START DATA TO EXAMINE

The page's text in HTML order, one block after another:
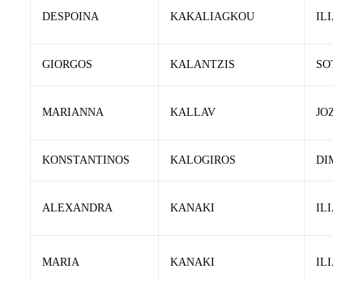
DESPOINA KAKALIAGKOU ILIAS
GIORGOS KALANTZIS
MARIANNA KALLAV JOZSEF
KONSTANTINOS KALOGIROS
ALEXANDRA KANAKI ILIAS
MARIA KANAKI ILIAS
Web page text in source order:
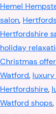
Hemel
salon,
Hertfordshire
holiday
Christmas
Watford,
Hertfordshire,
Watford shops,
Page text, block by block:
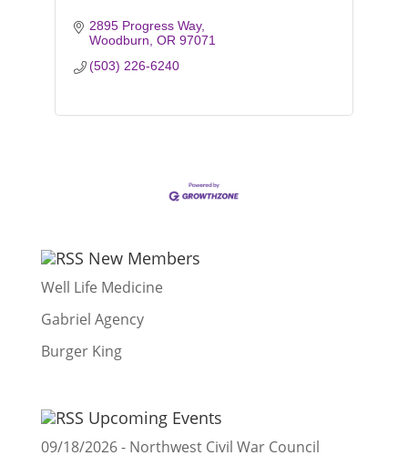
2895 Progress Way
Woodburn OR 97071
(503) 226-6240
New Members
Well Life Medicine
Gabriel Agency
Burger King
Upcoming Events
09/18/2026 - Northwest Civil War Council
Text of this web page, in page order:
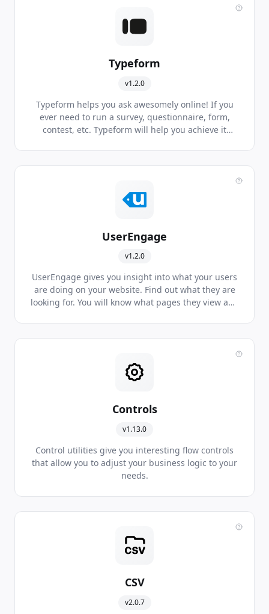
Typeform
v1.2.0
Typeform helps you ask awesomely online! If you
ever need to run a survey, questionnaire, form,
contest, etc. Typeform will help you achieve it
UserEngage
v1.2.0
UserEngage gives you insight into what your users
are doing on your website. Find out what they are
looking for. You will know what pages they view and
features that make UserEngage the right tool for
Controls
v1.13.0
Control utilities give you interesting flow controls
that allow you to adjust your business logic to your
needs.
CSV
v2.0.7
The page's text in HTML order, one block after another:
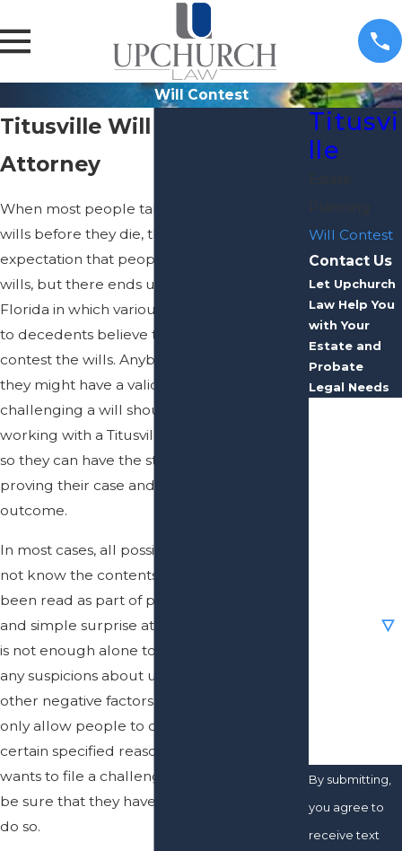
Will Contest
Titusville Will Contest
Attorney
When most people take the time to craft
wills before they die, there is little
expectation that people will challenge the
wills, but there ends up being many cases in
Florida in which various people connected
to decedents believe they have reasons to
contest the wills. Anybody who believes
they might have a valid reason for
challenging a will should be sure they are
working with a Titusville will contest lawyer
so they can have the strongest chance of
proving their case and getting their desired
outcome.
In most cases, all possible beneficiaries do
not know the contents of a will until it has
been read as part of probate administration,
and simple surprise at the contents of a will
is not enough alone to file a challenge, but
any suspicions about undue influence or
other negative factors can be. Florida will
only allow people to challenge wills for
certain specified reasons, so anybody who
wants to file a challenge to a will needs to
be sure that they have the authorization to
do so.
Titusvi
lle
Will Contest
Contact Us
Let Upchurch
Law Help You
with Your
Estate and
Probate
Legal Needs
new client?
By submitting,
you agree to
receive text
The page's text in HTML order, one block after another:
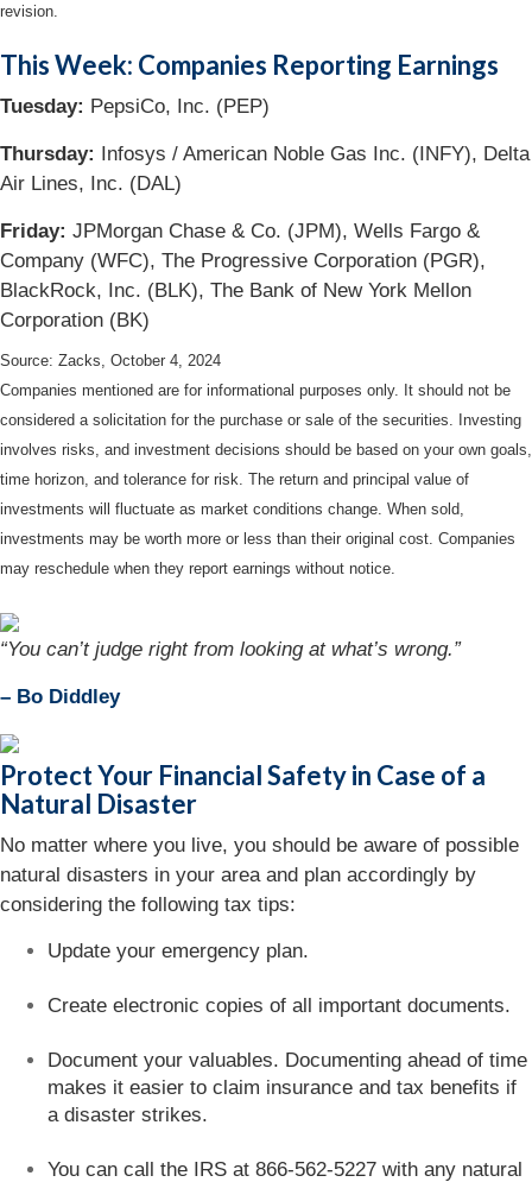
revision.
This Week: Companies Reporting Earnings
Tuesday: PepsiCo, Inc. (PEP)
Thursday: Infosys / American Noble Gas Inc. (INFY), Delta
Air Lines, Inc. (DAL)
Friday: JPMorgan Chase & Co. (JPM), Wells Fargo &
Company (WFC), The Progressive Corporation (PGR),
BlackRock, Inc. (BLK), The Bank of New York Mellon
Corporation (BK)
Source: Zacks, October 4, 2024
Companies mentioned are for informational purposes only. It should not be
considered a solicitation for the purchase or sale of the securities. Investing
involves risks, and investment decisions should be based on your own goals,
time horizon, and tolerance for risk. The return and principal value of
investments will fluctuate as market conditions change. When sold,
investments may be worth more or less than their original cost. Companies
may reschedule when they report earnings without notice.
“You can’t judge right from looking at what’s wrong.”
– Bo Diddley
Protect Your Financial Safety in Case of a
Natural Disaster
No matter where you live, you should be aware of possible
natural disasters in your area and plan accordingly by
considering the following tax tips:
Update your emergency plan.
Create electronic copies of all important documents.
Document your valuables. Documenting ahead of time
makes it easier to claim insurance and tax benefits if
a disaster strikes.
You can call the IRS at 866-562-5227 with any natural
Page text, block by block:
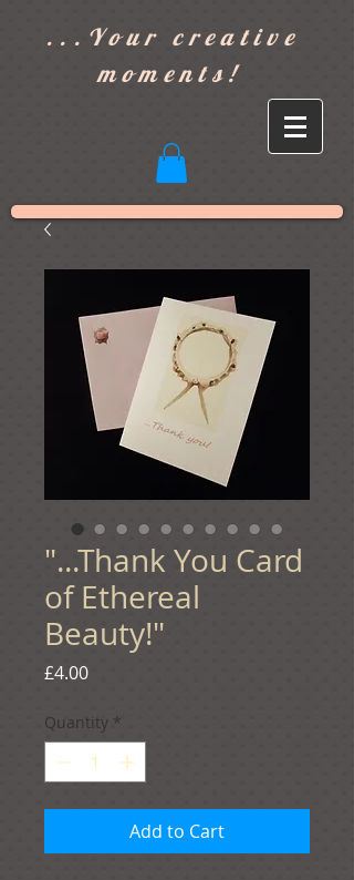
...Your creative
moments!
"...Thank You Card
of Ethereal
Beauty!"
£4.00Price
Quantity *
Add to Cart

END DATA TO EXAMINE
START DATA TO EXAMINE

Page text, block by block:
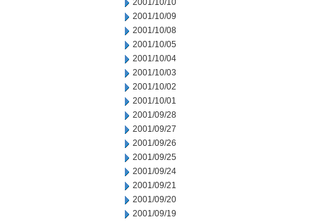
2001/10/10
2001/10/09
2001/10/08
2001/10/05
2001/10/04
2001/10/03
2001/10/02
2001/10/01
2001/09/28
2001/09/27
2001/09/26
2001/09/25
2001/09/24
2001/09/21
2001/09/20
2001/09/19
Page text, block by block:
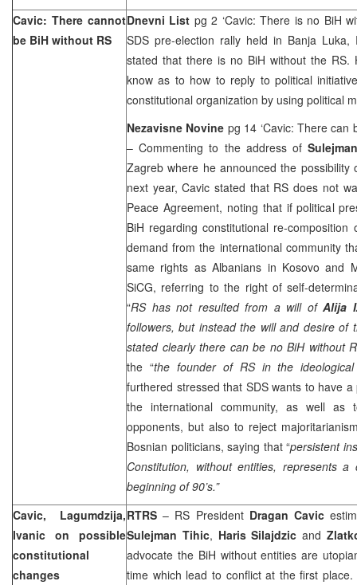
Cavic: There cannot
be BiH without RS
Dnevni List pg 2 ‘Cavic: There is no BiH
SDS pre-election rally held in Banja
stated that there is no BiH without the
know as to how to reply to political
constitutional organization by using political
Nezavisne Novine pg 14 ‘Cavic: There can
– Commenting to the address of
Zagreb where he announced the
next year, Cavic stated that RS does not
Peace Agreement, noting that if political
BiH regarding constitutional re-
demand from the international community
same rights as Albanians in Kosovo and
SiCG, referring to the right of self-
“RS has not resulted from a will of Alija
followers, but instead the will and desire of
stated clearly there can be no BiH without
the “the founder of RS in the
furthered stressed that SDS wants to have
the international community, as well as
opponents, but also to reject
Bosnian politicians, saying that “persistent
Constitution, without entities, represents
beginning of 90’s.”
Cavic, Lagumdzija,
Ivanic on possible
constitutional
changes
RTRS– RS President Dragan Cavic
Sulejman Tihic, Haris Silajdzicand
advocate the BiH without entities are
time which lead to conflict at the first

END DATA TO EXAMINE

### PROBLEM TO SOLVE
How many lines in the entries contain the string "that"? Give the number only.

### WRITTEN ANSWER
9